- _YOUR ASSIGNMENT_
For each line of the data below, test for "endl". Report only the number of lines that pass.

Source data
□ □ □ □ □

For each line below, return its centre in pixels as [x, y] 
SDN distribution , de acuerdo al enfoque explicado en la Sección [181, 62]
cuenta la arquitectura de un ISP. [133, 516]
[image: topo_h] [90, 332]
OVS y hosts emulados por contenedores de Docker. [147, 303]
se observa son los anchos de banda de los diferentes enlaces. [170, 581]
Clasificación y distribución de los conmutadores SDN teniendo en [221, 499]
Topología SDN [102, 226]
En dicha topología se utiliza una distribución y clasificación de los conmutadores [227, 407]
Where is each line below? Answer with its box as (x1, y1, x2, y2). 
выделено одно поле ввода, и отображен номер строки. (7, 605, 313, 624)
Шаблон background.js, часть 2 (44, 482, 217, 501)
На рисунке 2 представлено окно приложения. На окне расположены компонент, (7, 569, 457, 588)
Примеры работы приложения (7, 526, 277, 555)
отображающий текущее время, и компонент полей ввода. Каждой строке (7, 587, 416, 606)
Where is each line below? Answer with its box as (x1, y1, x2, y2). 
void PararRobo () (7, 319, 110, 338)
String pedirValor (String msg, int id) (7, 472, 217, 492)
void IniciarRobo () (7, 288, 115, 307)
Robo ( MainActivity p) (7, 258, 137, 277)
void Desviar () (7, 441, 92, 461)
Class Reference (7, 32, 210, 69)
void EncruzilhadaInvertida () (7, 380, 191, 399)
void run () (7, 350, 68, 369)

□ □ □ □ □

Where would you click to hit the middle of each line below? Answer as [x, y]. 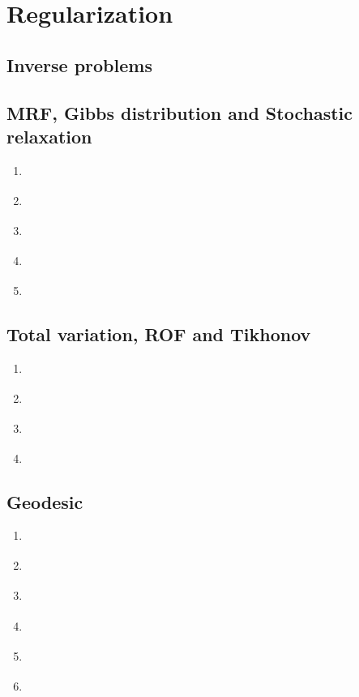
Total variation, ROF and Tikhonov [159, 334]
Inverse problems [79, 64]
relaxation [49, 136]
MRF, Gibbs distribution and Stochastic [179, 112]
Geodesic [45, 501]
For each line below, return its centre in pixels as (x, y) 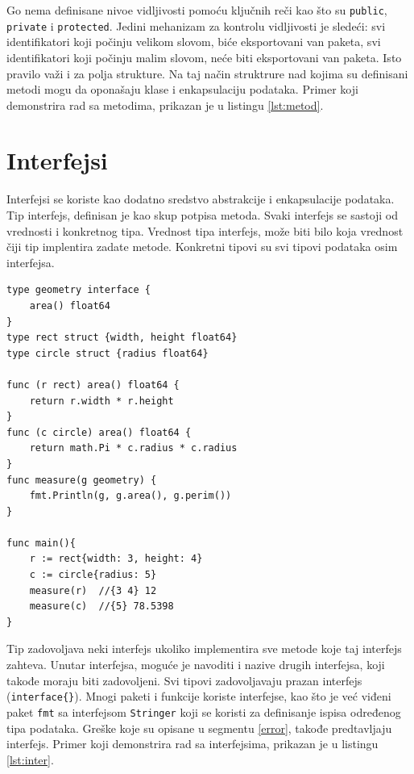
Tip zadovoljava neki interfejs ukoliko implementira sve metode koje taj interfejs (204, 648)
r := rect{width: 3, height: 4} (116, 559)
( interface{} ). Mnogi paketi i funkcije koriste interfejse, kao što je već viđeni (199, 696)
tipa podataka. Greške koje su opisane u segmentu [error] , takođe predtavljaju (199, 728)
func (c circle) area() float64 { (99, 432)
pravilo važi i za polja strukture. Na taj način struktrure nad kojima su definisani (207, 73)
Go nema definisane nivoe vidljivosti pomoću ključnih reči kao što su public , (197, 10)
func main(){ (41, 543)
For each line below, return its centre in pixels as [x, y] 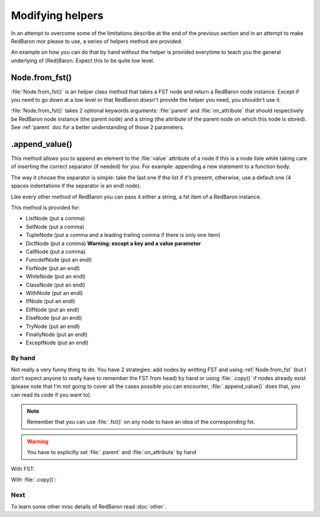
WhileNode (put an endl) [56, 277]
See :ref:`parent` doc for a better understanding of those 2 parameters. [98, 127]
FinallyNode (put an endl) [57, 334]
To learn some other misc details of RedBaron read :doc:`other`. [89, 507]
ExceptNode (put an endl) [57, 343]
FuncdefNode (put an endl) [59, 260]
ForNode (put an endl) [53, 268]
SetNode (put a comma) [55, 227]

□ □ □ □ □

- _ANSWER_
5